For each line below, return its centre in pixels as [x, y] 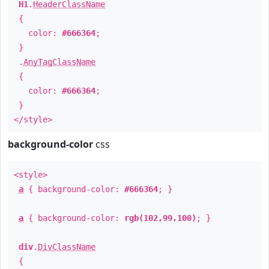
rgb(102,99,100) [160, 218]
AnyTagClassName [59, 62]
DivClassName [67, 247]
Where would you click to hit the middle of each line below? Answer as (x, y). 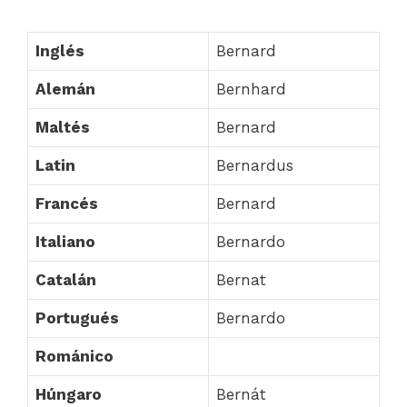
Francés (67, 203)
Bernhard (251, 89)
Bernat (241, 279)
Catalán (66, 279)
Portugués (77, 318)
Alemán (65, 89)
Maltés (63, 127)
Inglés (60, 50)
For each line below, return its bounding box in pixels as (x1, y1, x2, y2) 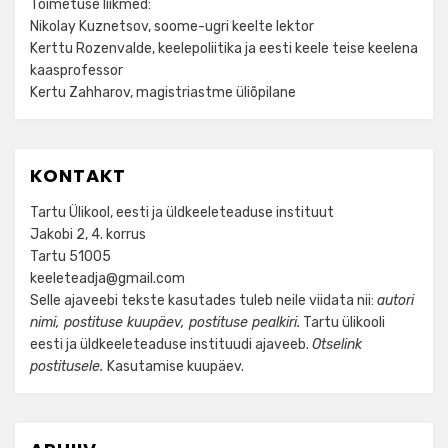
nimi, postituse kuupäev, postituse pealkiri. (30, 313, 300, 331)
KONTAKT (30, 162, 126, 188)
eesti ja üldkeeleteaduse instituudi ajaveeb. (30, 335, 312, 353)
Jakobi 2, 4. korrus (30, 225, 146, 243)
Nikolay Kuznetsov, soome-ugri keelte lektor (30, 17, 314, 35)
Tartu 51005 (30, 247, 111, 265)
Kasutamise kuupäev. (107, 357, 244, 375)
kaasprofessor (30, 61, 123, 79)
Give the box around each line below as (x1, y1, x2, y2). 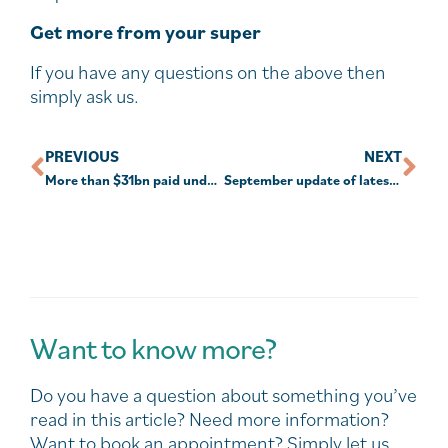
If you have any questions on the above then (30, 59, 386, 85)
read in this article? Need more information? (30, 406, 389, 432)
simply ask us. (30, 83, 139, 109)
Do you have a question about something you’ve (30, 382, 417, 408)
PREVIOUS (45, 146, 119, 166)
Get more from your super (30, 19, 261, 45)
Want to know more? (30, 328, 276, 367)
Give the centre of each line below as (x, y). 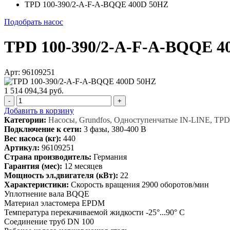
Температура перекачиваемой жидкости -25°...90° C (94, 212)
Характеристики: (36, 184)
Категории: (25, 120)
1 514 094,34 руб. (34, 90)
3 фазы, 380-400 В (115, 129)
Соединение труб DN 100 (49, 221)
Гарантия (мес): (33, 166)
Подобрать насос (34, 22)
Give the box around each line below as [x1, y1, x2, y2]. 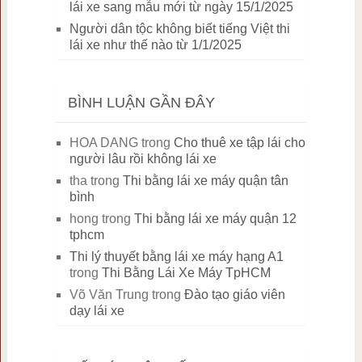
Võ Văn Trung [69, 288, 149, 302]
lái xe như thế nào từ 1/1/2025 [69, 38, 242, 53]
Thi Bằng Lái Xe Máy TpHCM [101, 266, 271, 280]
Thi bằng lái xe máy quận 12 [133, 212, 297, 226]
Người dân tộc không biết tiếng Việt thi [69, 22, 290, 36]
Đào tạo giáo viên [183, 288, 285, 302]
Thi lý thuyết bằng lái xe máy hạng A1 [69, 250, 284, 264]
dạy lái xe [69, 304, 124, 318]
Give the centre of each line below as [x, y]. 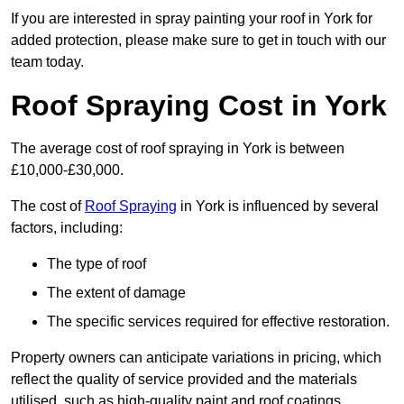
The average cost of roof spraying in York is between [178, 149]
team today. [47, 62]
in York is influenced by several [278, 207]
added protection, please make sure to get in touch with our [198, 41]
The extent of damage [116, 293]
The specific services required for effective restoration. [218, 322]
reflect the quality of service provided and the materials [184, 380]
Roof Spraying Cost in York [199, 106]
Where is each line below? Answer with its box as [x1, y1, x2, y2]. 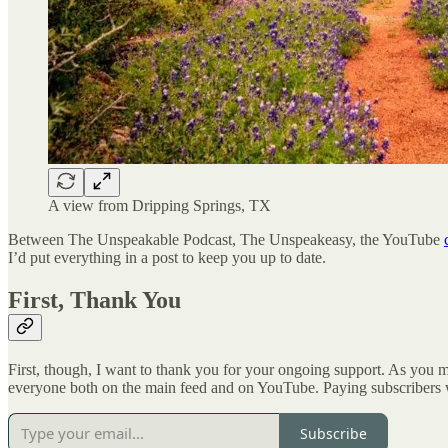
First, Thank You [8, 287, 181, 314]
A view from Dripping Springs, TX [48, 197, 271, 215]
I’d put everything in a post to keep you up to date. [8, 249, 330, 267]
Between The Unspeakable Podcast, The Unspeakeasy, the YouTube [8, 231, 444, 249]
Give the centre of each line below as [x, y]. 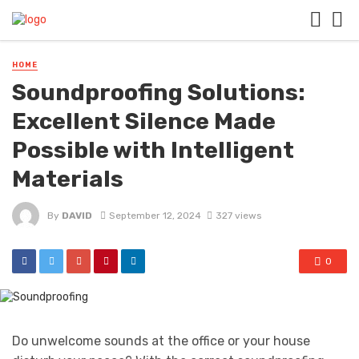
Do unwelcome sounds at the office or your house [161, 341]
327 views [238, 215]
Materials [68, 179]
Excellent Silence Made [144, 121]
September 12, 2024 [155, 215]
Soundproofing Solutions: [159, 93]
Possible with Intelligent [153, 150]
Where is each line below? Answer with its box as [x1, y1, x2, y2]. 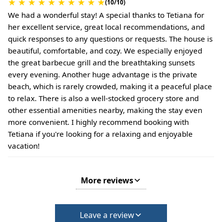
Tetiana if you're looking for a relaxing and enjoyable [8, 129, 193, 139]
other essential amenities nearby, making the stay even [8, 105, 202, 115]
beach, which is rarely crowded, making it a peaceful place [8, 81, 212, 92]
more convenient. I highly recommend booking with [8, 117, 189, 127]
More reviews [81, 175, 133, 186]
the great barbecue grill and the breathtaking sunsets [8, 57, 195, 68]
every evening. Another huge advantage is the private [8, 69, 197, 80]
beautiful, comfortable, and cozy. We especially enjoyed [8, 46, 202, 56]
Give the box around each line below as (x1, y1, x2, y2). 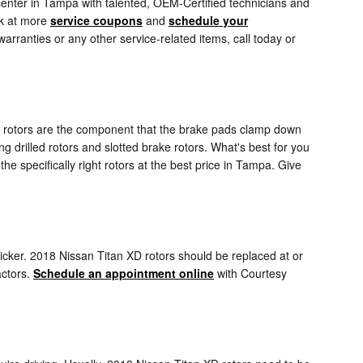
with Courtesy (214, 264, 287, 281)
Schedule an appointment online (33, 264, 214, 281)
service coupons (50, 11, 143, 28)
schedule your (169, 11, 248, 28)
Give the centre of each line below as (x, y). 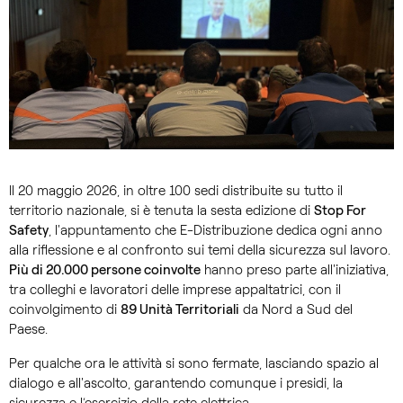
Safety (29, 230)
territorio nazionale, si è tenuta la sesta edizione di (161, 210)
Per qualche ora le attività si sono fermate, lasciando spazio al (194, 363)
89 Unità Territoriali (180, 309)
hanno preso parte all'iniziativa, (295, 269)
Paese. (28, 329)
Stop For (340, 210)
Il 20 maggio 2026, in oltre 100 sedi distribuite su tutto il (176, 190)
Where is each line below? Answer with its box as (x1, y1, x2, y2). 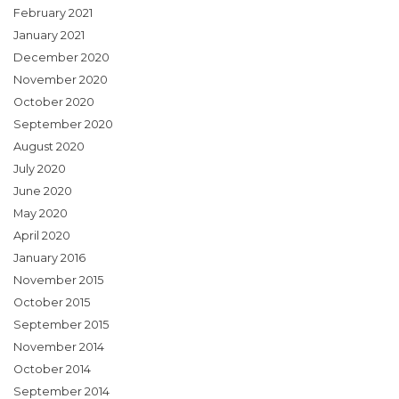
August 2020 (13, 140, 85, 154)
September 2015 (13, 318, 109, 332)
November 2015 (13, 273, 103, 288)
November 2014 (13, 340, 104, 354)
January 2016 (13, 251, 85, 265)
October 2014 (13, 362, 91, 377)
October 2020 (13, 95, 94, 110)
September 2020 (13, 118, 113, 132)
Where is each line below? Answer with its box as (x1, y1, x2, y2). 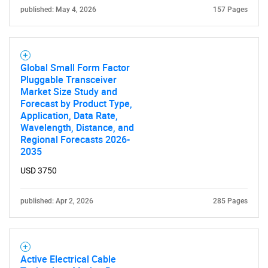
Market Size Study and (20, 84, 117, 98)
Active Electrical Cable (20, 252, 116, 266)
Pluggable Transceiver (20, 72, 117, 86)
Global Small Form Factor (20, 60, 130, 74)
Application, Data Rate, (20, 108, 118, 122)
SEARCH (120, 139, 148, 149)
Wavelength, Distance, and (20, 120, 134, 134)
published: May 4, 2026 (20, 5, 96, 14)
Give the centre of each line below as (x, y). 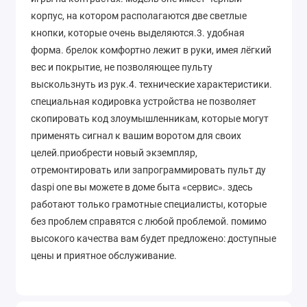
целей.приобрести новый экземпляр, (114, 153)
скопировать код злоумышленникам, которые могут (150, 119)
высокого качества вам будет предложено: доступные (153, 239)
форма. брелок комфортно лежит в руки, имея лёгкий (151, 50)
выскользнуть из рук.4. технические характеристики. (151, 85)
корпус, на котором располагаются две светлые (139, 16)
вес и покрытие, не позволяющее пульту (122, 67)
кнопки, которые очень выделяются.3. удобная (138, 33)
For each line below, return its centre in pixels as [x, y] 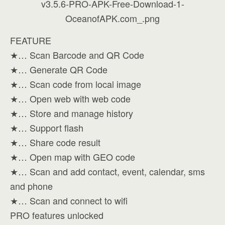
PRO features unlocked [57, 215]
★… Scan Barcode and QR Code [77, 55]
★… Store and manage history [72, 113]
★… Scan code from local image [76, 84]
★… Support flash [47, 128]
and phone [31, 186]
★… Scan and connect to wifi [69, 200]
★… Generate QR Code [59, 69]
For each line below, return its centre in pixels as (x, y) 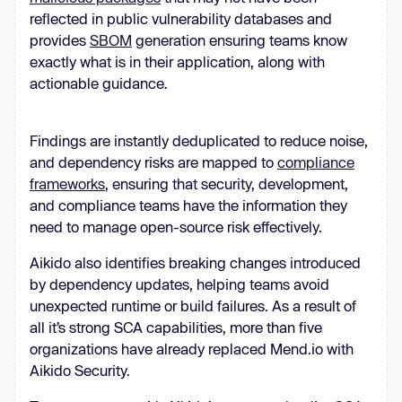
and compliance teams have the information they (188, 205)
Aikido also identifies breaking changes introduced (195, 262)
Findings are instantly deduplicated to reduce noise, (199, 140)
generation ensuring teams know (240, 40)
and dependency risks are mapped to (153, 162)
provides (60, 40)
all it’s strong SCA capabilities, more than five (176, 327)
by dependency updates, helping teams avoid (179, 284)
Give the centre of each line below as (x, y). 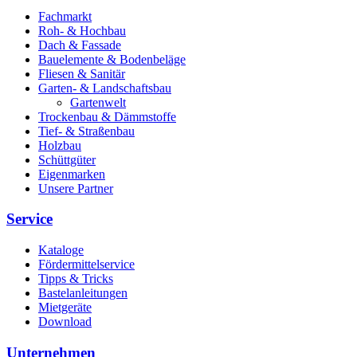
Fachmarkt (65, 16)
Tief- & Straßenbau (86, 131)
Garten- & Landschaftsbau (105, 88)
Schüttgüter (67, 159)
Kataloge (61, 250)
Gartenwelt (98, 102)
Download (65, 322)
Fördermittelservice (86, 265)
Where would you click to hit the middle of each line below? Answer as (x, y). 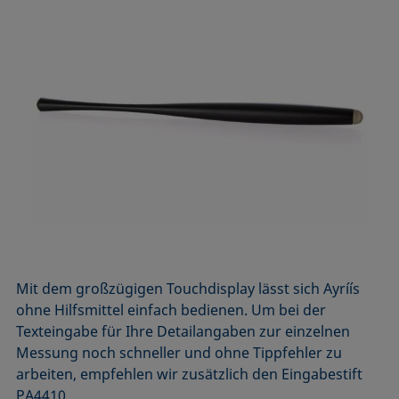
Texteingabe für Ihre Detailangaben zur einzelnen (183, 332)
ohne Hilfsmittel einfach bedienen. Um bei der (171, 310)
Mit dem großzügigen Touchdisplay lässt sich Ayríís (188, 289)
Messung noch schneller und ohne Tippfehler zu (179, 353)
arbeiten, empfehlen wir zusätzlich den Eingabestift (190, 375)
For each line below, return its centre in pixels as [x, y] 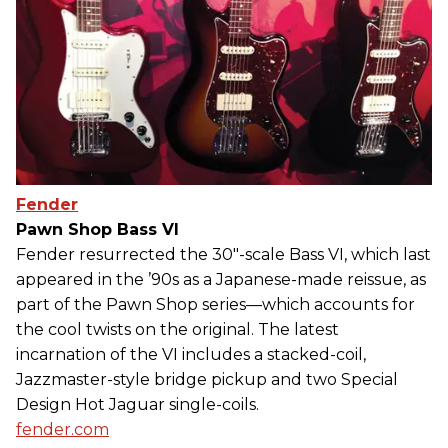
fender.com [62, 430]
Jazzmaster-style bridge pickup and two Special [207, 380]
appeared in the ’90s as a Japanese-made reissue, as [221, 280]
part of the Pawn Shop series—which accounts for [215, 305]
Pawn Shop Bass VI [97, 230]
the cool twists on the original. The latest [177, 330]
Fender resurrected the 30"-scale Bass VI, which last [223, 255]
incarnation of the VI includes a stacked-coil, [191, 355]
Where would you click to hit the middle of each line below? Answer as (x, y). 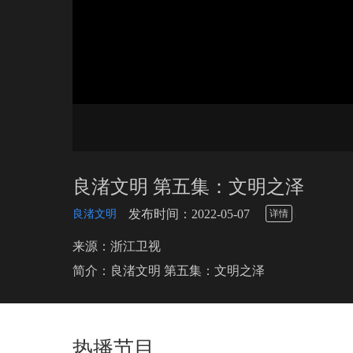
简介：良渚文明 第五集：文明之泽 (169, 271)
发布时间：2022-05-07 (189, 214)
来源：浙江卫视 (117, 246)
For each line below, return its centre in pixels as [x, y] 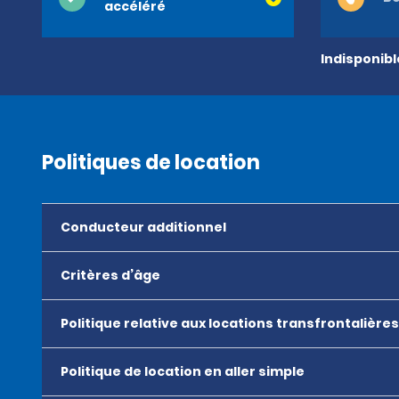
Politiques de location [151, 163]
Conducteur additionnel [143, 227]
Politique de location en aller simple [183, 371]
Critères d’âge [110, 275]
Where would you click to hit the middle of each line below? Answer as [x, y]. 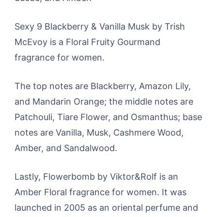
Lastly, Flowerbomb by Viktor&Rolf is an [96, 176]
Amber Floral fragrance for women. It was [101, 192]
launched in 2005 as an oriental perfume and [106, 207]
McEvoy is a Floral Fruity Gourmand [87, 42]
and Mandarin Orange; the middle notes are [104, 101]
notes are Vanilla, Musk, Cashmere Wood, [99, 132]
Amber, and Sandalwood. [66, 148]
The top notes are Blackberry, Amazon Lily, [103, 86]
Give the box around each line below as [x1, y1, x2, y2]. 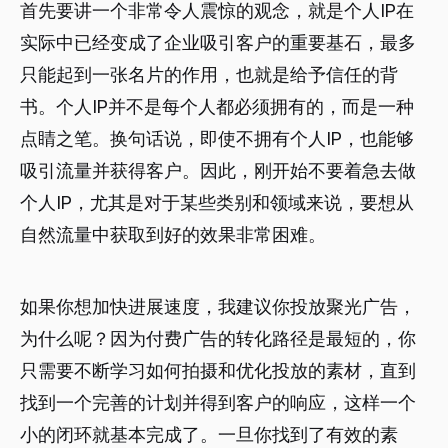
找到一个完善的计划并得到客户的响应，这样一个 [20, 391, 416, 413]
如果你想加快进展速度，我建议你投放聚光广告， [20, 295, 416, 317]
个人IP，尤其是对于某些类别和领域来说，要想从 [20, 191, 414, 213]
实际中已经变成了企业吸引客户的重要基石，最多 [20, 31, 416, 53]
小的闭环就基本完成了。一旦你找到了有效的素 [20, 423, 398, 445]
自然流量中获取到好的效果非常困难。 [20, 223, 326, 245]
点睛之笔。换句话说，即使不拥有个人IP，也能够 [20, 127, 414, 149]
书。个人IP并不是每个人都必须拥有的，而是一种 [20, 95, 414, 117]
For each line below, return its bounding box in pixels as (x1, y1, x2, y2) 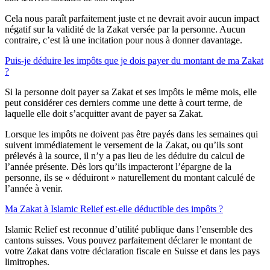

TASK: In the entries above, find the line with "by dependency updates, helping" and the line with "Download (65, 322)". Write out exactly those two lines and every line between them, pictures excluded.

YOUR SOLUTION:
by dependency updates, helping teams avoid (179, 284)
Give the centre of each line below as (x, y). 
Fachmarkt (65, 16)
Tief- & Straßenbau (86, 131)
Garten- & Landschaftsbau (105, 88)
Schüttgüter (67, 159)
Kataloge (61, 250)
Gartenwelt (98, 102)
Download (65, 322)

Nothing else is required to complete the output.